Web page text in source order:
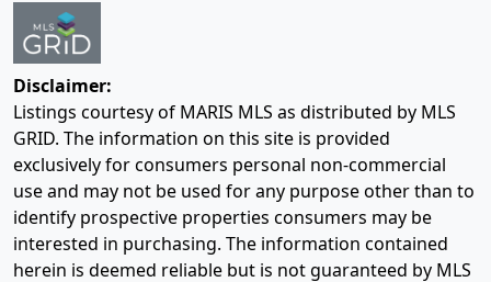
Disclaimer:
Listings courtesy of MARIS MLS as distributed by MLS
GRID. The information on this site is provided
exclusively for consumers personal non-commercial
use and may not be used for any purpose other than to
identify prospective properties consumers may be
interested in purchasing. The information contained
herein is deemed reliable but is not guaranteed by MLS

═══

→ **Aim of the task**: Report back every line of the entries in which "consumers" occurs.

→ **Answer box**:
exclusively for consumers personal non-commercial
identify prospective properties consumers may be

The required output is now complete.